[[ Excerpted records, beginning ]]
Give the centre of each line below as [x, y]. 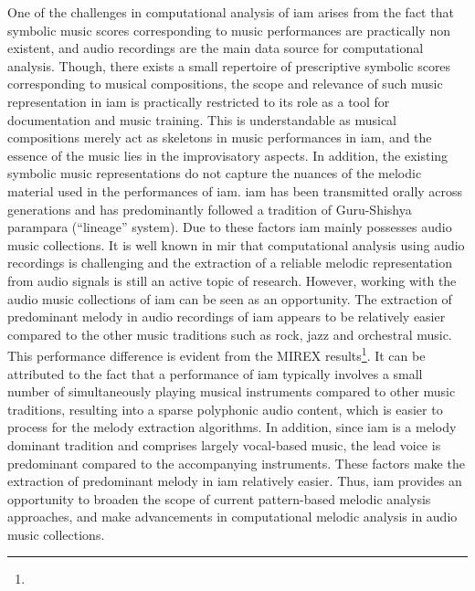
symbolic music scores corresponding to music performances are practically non [229, 30]
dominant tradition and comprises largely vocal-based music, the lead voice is [224, 444]
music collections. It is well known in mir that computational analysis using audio [236, 244]
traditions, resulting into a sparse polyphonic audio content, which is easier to [225, 409]
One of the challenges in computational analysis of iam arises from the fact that [231, 12]
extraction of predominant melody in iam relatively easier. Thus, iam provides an [235, 481]
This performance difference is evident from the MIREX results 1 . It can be [216, 354]
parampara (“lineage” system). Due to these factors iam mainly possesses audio [230, 227]
[[ Excerpted records, end ]]
Assigned task: Throughout the records above, find the lines in which the word "easier" appears and return them.

Result of this exercise:
traditions, resulting into a sparse polyphonic audio content, which is easier to [225, 409]
extraction of predominant melody in iam relatively easier. Thus, iam provides an [235, 481]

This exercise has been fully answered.